Extracted records
+ + + + + + +

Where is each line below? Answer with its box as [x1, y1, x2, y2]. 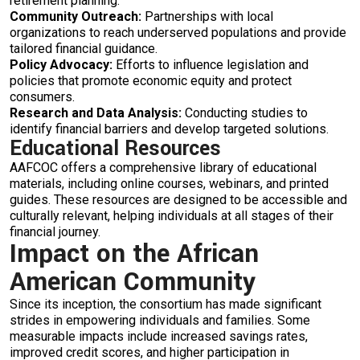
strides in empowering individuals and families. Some [10, 313, 310, 328]
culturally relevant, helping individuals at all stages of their [10, 208, 333, 223]
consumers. [10, 89, 75, 104]
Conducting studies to [182, 105, 308, 121]
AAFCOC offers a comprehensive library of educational [10, 160, 317, 175]
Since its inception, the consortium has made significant [10, 297, 321, 312]
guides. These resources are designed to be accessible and [10, 192, 347, 207]
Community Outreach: [10, 9, 141, 24]

+ + + + + + +

Exercise instructions: Check each line above for the word "individuals" and copy every line that has it.

Finished exercise:
strides in empowering individuals and families. Some [10, 313, 310, 328]
culturally relevant, helping individuals at all stages of their [10, 208, 333, 223]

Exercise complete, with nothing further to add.